Mr. Bois, 20, was arrested on motor vehicle charges and accused of threatening a police officer with a knife. A murder charge was added after the girl’s body was found in the back seat of his car, authorities said.

Mr. Bois, who is homeless, may have some familial relationship with the girl’s family, said David Traub, a spokesman for Norfolk County District Attorney William Keating.


Gunman opens fire after fight in casino

LAS VEGAS — Gunfire erupted at the Caesars Palace hotel-casino early Saturday when a man who had been knocked down in a fistfight retrieved a weapon and shot two persons, police reported.

Police are looking for Richard Earl Shepherd Jr., 34, of Las Vegas, said Officer Ramon Denby of the Las Vegas Metro Police Department.

The wounded men, whose names were not immediately released, were treated at a hospital and released, Officer Denby said.

The dispute may have occurred as a result of remarks made by a group of men to a woman with whom Mr. Shepherd was walking, Officer Denby said. Police were also investigating whether it was gang-related.


Medal mowed into park field

HAMPTONBURGH — An artist has mowed an 850,000-square-foot rendering of a Purple Heart medal into a park field to honor the 75th anniversary of the medal that commends servicemembers killed or wounded in action.

The rendering in Thomas Bull Memorial Park in this city 55 miles northwest of New York City was done by field artist and painter Roger Baker, whose past works include the Statue of Liberty and Elvis Presley.
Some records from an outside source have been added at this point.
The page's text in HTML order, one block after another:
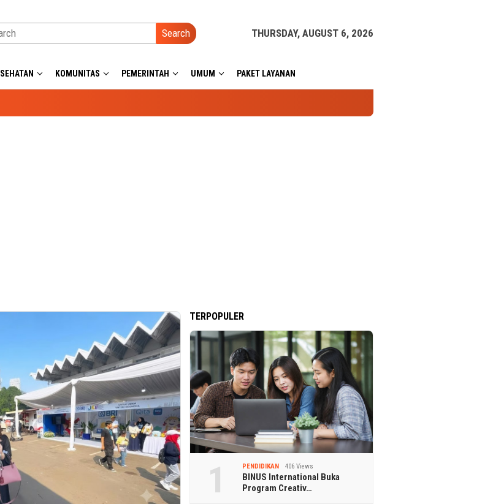
Search THURSDAY, AUGUST 6, 2026
KOMUNITAS PEMERINTAH UMUM PAKET LAYANAN
TERPOPULER
1 PENDIDIKAN 406 Views
BINUS International Buka
Program Creativ…
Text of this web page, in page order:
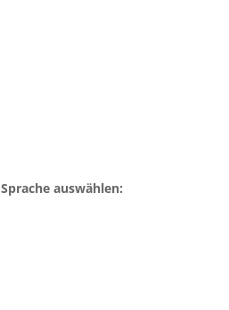
Sprache auswählen:
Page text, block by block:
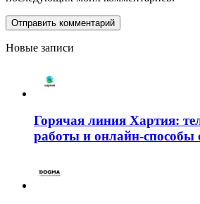
Новые записи
Горячая линия Хартия:
работы и онлайн-способы
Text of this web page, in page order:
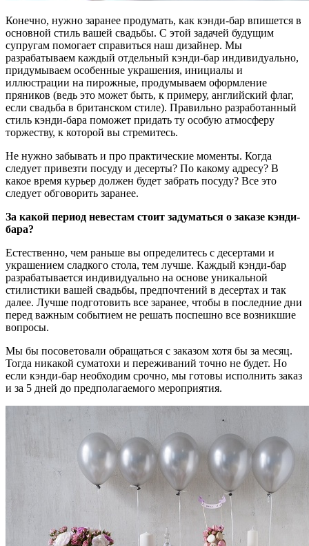
Конечно, нужно заранее продумать, как кэнди-бар впишется в
основной стиль вашей свадьбы. С этой задачей будущим
супругам помогает справиться наш дизайнер. Мы
разрабатываем каждый отдельный кэнди-бар индивидуально,
придумываем особенные украшения, инициалы и
иллюстрации на пирожные, продумываем оформление
пряников (ведь это может быть, к примеру, английский флаг,
если свадьба в британском стиле). Правильно разработанный
стиль кэнди-бара поможет придать ту особую атмосферу
торжеству, к которой вы стремитесь.
Не нужно забывать и про практические моменты. Когда
следует привезти посуду и десерты? По какому адресу? В
какое время курьер должен будет забрать посуду? Все это
следует обговорить заранее.
За какой период невестам стоит задуматься о заказе кэнди-
бара?
Естественно, чем раньше вы определитесь с десертами и
украшением сладкого стола, тем лучше. Каждый кэнди-бар
разрабатывается индивидуально на основе уникальной
стилистики вашей свадьбы, предпочтений в десертах и так
далее. Лучше подготовить все заранее, чтобы в последние дни
перед важным событием не решать поспешно все возникшие
вопросы.
Мы бы посоветовали обращаться с заказом хотя бы за месяц.
Тогда никакой суматохи и переживаний точно не будет. Но
если кэнди-бар необходим срочно, мы готовы исполнить заказ
и за 5 дней до предполагаемого мероприятия.
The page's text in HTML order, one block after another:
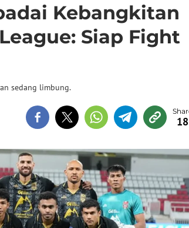
Kebangkitan
Siap Fight
sedang limbung.
18
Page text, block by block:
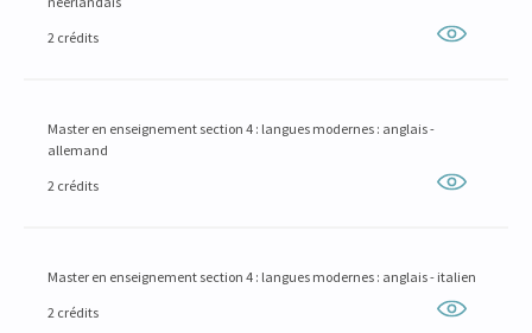
2 crédits
Master en enseignement section 4 : langues modernes : anglais -
allemand
2 crédits
Master en enseignement section 4 : langues modernes : anglais - italien
2 crédits
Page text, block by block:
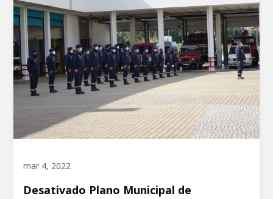
mar 4, 2022
Desativado Plano Municipal de
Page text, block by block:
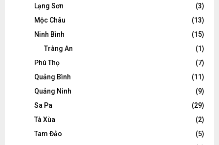
Lạng Sơn
(3)
Mộc Châu
(13)
Ninh Bình
(15)
Tràng An
(1)
Phú Thọ
(7)
Quảng Bình
(11)
Quảng Ninh
(9)
Sa Pa
(29)
Tà Xùa
(2)
Tam Đảo
(5)
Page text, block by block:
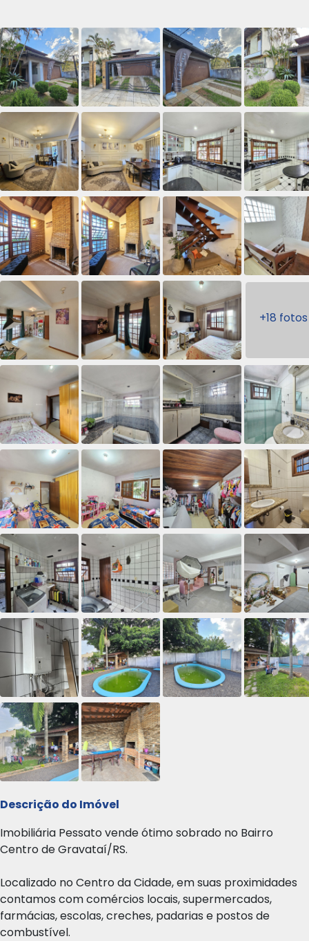
+18 fotos
Descrição do Imóvel
Imobiliária Pessato vende ótimo sobrado no Bairro
Centro de Gravataí/RS.
Localizado no Centro da Cidade, em suas proximidades
contamos com comércios locais, supermercados,
farmácias, escolas, creches, padarias e postos de
combustível.

Mr. Baker said the project followed a chance meeting with Bill Bacon, membership director of the Military Order of the Purple Heart.
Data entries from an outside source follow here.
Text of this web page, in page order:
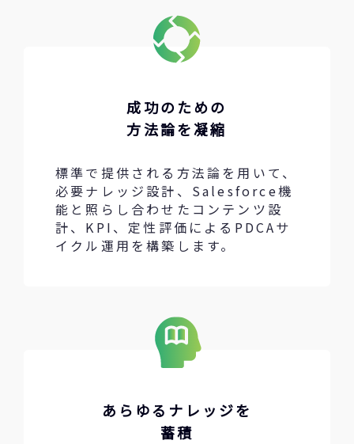
成功のための
方法論を凝縮
標準で提供される方法論を用いて、
必要ナレッジ設計、Salesforce機
能と照らし合わせたコンテンツ設
計、KPI、定性評価によるPDCAサ
イクル運用を構築します。
あらゆるナレッジを
蓄積
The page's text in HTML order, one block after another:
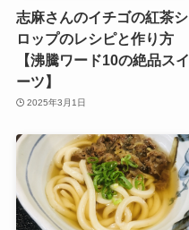
志麻さんのイチゴの紅茶シ
ロップのレシピと作り方
【沸騰ワード10の絶品スイ
ーツ】
2025年3月1日
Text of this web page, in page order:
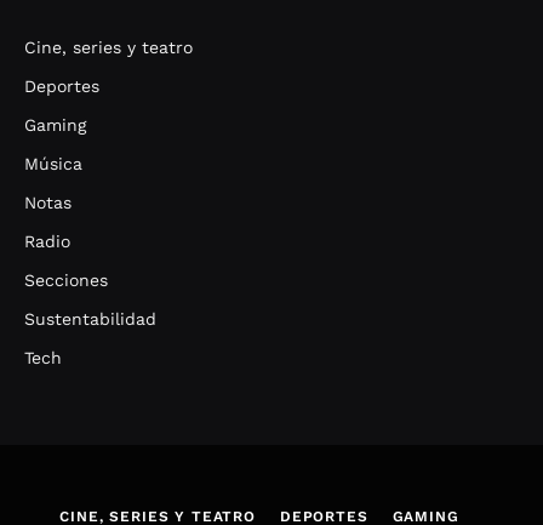
Cine, series y teatro
Deportes
Gaming
Música
Notas
Radio
Secciones
Sustentabilidad
Tech
CINE, SERIES Y TEATRO DEPORTES GAMING
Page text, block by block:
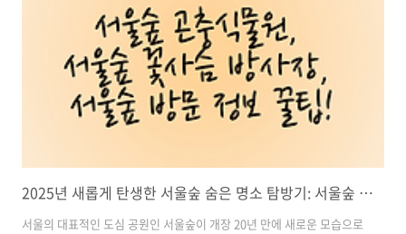
2025년 새롭게 탄생한 서울숲 숨은 명소 탐방기: 서울숲 곤충식물원, 서울숲 꽃사슴 방사장, 서울숲 방문 정보 꿀팁!
서울의 대표적인 도심 공원인 서울숲이 개장 20년 만에 새로운 모습으로

The New Windsor Cantonment, in what is now Orange County, was the final encampment of the Revolutionary Army. To honor the service of select troops, Gen. George Washington presented a small purple cloth Badge of Merit — the precursor to the Purple Heart medal.
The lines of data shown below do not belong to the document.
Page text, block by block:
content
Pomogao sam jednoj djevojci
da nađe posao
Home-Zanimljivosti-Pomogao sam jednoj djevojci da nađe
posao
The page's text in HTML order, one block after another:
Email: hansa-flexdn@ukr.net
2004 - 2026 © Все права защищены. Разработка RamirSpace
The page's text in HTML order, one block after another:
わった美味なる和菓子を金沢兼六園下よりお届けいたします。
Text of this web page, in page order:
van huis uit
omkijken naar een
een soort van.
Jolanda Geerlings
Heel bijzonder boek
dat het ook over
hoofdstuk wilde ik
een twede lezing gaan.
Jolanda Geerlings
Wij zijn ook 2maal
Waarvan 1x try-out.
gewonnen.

2 men detained over suspicious item

GOOSE CREEK — Two men were detained after police found a suspicious item in their car during a routine traffic stop near Charleston and detonated it, authorities said yesterday.

The men, who had been stopped for speeding, were being held pending a charge of unlawful possession of an explosive device, said Berkeley County Sheriff’s Lt. Vince Lombard. No charges had been filed as of yesterday afternoon, Berkeley County Chief Deputy Butch Henerey told the Post and Courier of Charleston for an article posted on its Web site yesterday.

Lt. Lombard would not say what the device was or what bomb technicians from neighboring Charleston County exploded at about 2:45 a.m. yesterday.

Authorities closed a milelong stretch of U.S. Highway 176 at about 7 p.m. Saturday, and federal officials said there was “no immediate threat.” It reopened at about 4 a.m. yesterday.


5 arrested at Hiroshima protest

OAK RIDGE — Five protesters were arrested Saturday at the Y-12 nuclear weapons plant during a demonstration marking the anniversary of the atomic bombing of Hiroshima, Japan.

The five were arrested on charges of obstructing a roadway at the entrance of the plant in Oak Ridge, where much of the work was done for the World War II-era Manhattan Project.

About 200 protesters were at the plant, and the Oak Ridge Peace Alliance has several other events planned throughout the week for today’s 62nd anniversary of the bombing of Hiroshima and the Aug. 9 anniversary of the atomic bombing of Nagasaki, Japan. The group has organized annual protests at the Y-12 plant for nearly 20 years.